» **The task**:
A verbatim printing of the entries that follow is needed; pictures must not appear in it.

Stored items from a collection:
....
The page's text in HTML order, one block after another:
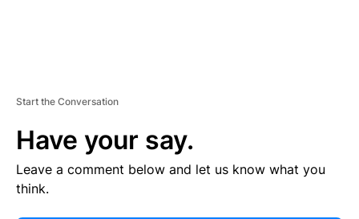
Start the Conversation
Have your say.
Leave a comment below and let us know what you
think.
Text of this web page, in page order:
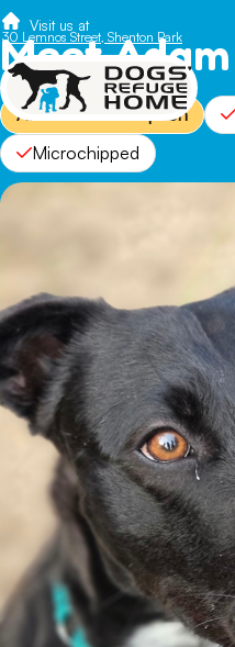
Visit us at
30 Lemnos Street, Shenton Park
Meet Adam
Available For Adoption
Microchipped
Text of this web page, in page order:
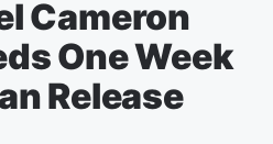
Cameron
One Week
Release
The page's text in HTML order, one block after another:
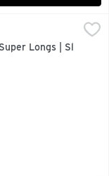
....
» **Solution below**:
The page's text in HTML order, one block after another:
Start the Conversation
Have your say.
Leave a comment below and let us know what you
think.
Text of this web page, in page order:
Visit us at
30 Lemnos Street, Shenton Park
Meet Adam
Available For Adoption
Microchipped
Text of this web page, in page order:
Cameron
One Week
Release
The page's text in HTML order, one block after another:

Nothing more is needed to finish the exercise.